For two intense months Emma and Nona interviewed and photographed over 200 women—most of them young and urban, some of them mentors—and recorded their journey at girldrive.blogspot.com. Their aim was to write a book containing answers to four (“appropriately Jewish”) questions: “Do you consider yourself a feminist? Do you see your life through the eyes of being a woman, or does gender figure into your daily experience? What issues are the most burning or pressing for you, whether in your life or in the world at large? What would you like to see for the future of women?”

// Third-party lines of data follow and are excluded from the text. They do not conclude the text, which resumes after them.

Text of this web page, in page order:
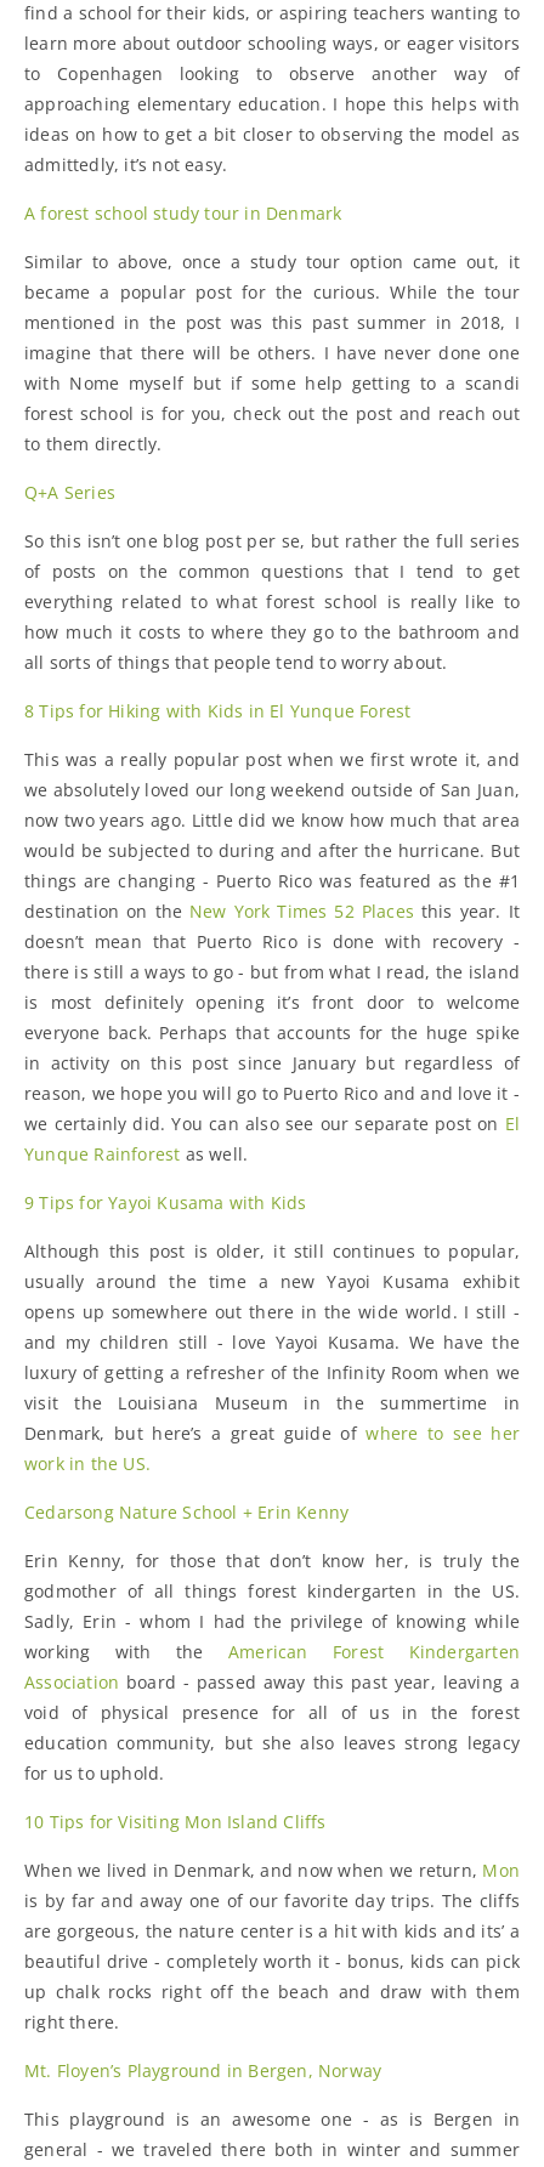
find a school for their kids, or aspiring teachers wanting to
learn more about outdoor schooling ways, or eager visitors
to Copenhagen looking to observe another way of
approaching elementary education. I hope this helps with
ideas on how to get a bit closer to observing the model as
admittedly, it’s not easy.
A forest school study tour in Denmark
Similar to above, once a study tour option came out, it
became a popular post for the curious. While the tour
mentioned in the post was this past summer in 2018, I
imagine that there will be others. I have never done one
with Nome myself but if some help getting to a scandi
forest school is for you, check out the post and reach out
to them directly.
Q+A Series
So this isn’t one blog post per se, but rather the full series
of posts on the common questions that I tend to get
everything related to what forest school is really like to
how much it costs to where they go to the bathroom and
all sorts of things that people tend to worry about.
8 Tips for Hiking with Kids in El Yunque Forest
This was a really popular post when we first wrote it, and
we absolutely loved our long weekend outside of San Juan,
now two years ago. Little did we know how much that area
would be subjected to during and after the hurricane. But
things are changing - Puerto Rico was featured as the #1
destination on the New York Times 52 Places this year. It
doesn’t mean that Puerto Rico is done with recovery -
there is still a ways to go - but from what I read, the island
is most definitely opening it’s front door to welcome
everyone back. Perhaps that accounts for the huge spike
in activity on this post since January but regardless of
reason, we hope you will go to Puerto Rico and and love it -
we certainly did. You can also see our separate post on El
Yunque Rainforest as well.
9 Tips for Yayoi Kusama with Kids
Although this post is older, it still continues to popular,
usually around the time a new Yayoi Kusama exhibit
opens up somewhere out there in the wide world. I still -
and my children still - love Yayoi Kusama. We have the
luxury of getting a refresher of the Infinity Room when we
visit the Louisiana Museum in the summertime in
Denmark, but here’s a great guide ofwhere to see her
work in the US.
Cedarsong Nature School + Erin Kenny
Erin Kenny, for those that don’t know her, is truly the
godmother of all things forest kindergarten in the US.
Sadly, Erin - whom I had the privilege of knowing while
working with the American Forest Kindergarten
Association board - passed away this past year, leaving a
void of physical presence for all of us in the forest
education community, but she also leaves strong legacy
for us to uphold.
10 Tips for Visiting Mon Island Cliffs
When we lived in Denmark, and now when we return, Mon
is by far and away one of our favorite day trips. The cliffs
are gorgeous, the nature center is a hit with kids and its’ a
beautiful drive - completely worth it - bonus, kids can pick
up chalk rocks right off the beach and draw with them
right there.
Mt. Floyen’s Playground in Bergen, Norway
This playground is an awesome one - as is Bergen in
general - we traveled there both in winter and summer
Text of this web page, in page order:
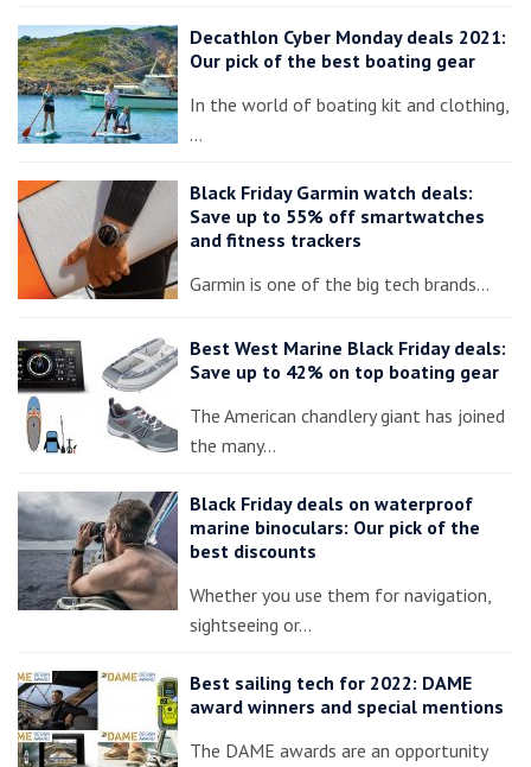
Decathlon Cyber Monday deals 2021:
Our pick of the best boating gear
In the world of boating kit and clothing,
…
Black Friday Garmin watch deals:
Save up to 55% off smartwatches
and fitness trackers
Garmin is one of the big tech brands…
Best West Marine Black Friday deals:
Save up to 42% on top boating gear
The American chandlery giant has joined
the many…
Black Friday deals on waterproof
marine binoculars: Our pick of the
best discounts
Whether you use them for navigation,
sightseeing or…
Best sailing tech for 2022: DAME
award winners and special mentions
The DAME awards are an opportunity
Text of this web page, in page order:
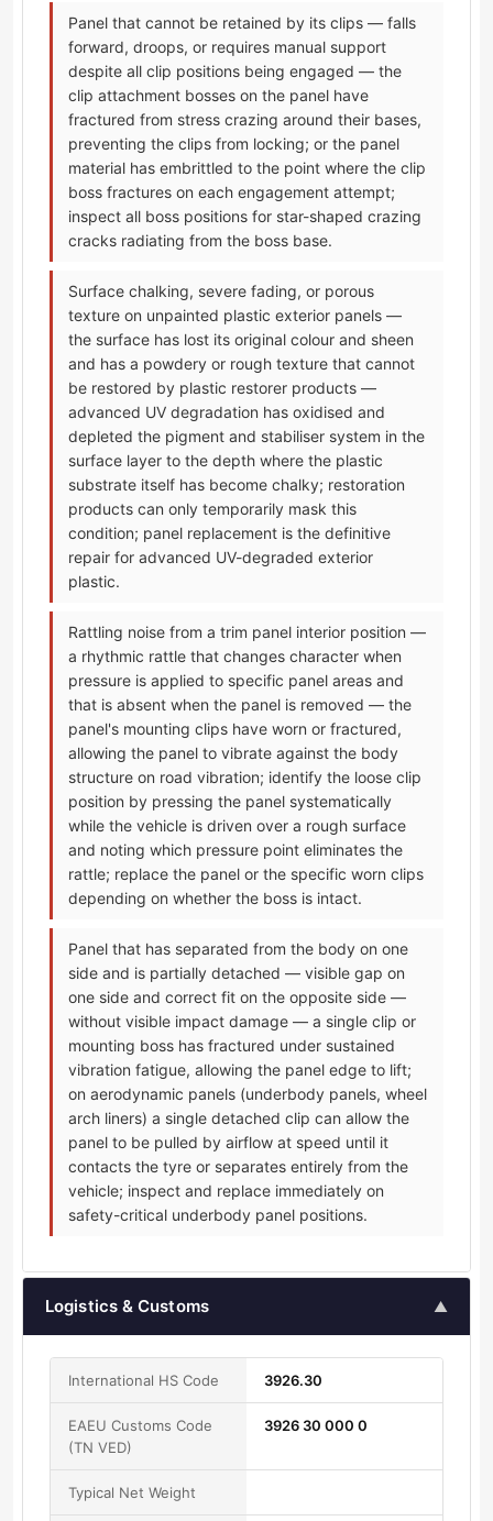
Panel that cannot be retained by its clips — falls
forward, droops, or requires manual support
despite all clip positions being engaged — the
clip attachment bosses on the panel have
fractured from stress crazing around their bases,
preventing the clips from locking; or the panel
material has embrittled to the point where the clip
boss fractures on each engagement attempt;
inspect all boss positions for star-shaped crazing
cracks radiating from the boss base.
Surface chalking, severe fading, or porous
texture on unpainted plastic exterior panels —
the surface has lost its original colour and sheen
and has a powdery or rough texture that cannot
be restored by plastic restorer products —
advanced UV degradation has oxidised and
depleted the pigment and stabiliser system in the
surface layer to the depth where the plastic
substrate itself has become chalky; restoration
products can only temporarily mask this
condition; panel replacement is the definitive
repair for advanced UV-degraded exterior
plastic.
Rattling noise from a trim panel interior position —
a rhythmic rattle that changes character when
pressure is applied to specific panel areas and
that is absent when the panel is removed — the
panel's mounting clips have worn or fractured,
allowing the panel to vibrate against the body
structure on road vibration; identify the loose clip
position by pressing the panel systematically
while the vehicle is driven over a rough surface
and noting which pressure point eliminates the
rattle; replace the panel or the specific worn clips
depending on whether the boss is intact.
Panel that has separated from the body on one
side and is partially detached — visible gap on
one side and correct fit on the opposite side —
without visible impact damage — a single clip or
mounting boss has fractured under sustained
vibration fatigue, allowing the panel edge to lift;
on aerodynamic panels (underbody panels, wheel
arch liners) a single detached clip can allow the
panel to be pulled by airflow at speed until it
contacts the tyre or separates entirely from the
vehicle; inspect and replace immediately on
safety-critical underbody panel positions.
Logistics & Customs ▲
International HS Code 3926.30
EAEU Customs Code
(TN VED)
3926 30 000 0
Typical Net Weight

Belladonna Elders Series #4 has a swiftness and immediacy, and not only because it was hastened into print in Emma’s memory. It stands out boldly from others in the Belladonna Elders Series, white text artifacts also designed by HR Hegnauer, marked with cover photos of the “deadly nightshade, a cardiac and respiratory stimulant.” As an object, it demands attention—its cover, a brightly colored painting by Susan Bee titled “Lost in Space,” depicts a black leather-clad superwoman resisting the grip of a one-eyed octopus. The back cover, Susan Bee’s “Future,” features an altered vintage image of three girls in short black skirts, sweaters, ties, and butterfly wings. They stand under a banner proclaiming Emma’s dictum: “Let feminism be an amorphous cloud that floats over women’s ideation and visual experience—and that brings us together instead of partitions us off from one another.”

This tribute volume also invariably serves as an interim introduction to the GIRLdrive book, due in the fall of 2009 from Seal Press. In her own contribution to Belladonna #4, “Emma’s Poetry,” Nona Willis Aronowitz writes: “Emma was always disappointed that ‘GIRLdrive the book’ could not possibly embody the headiness of ‘GIRLdrive the experience’. . . She wanted us to be more conspicuous characters in the story of GIRLdrive, more than just the talking heads of the odyssey that forged connections between hundreds of women across thirty-five cities.” Nona’s prose, both here and elsewhere, conveys the energy and intelligence of GIRLdrive. The two women knew how to seize the moment, identifying the gaps and the overlaps between their forebears and feminists (or “not”) of their own generation.

Especially in its aftermath, it’s possible to wish GIRLdrive had also been a film project or even a reality show, capturing its on-the-road headiness. Its ambition was vast, leaving Emma wanting more. In an essay on her loss, Susan Bee reveals that a serious car crash after the GIRLdrive trip left Emma with injuries that may have contributed to a sense of desperation in her final moments. She was also in an artistic space charged with notoriety and intergenerational drama: the Guggenheim houses some of the works of artist Pegeen Vail, daughter of Peggy Guggenheim and painter Laurence Vail, who killed herself in 1967 after more than a dozen attempts—a fact that couldn’t have escaped Emma’s attention.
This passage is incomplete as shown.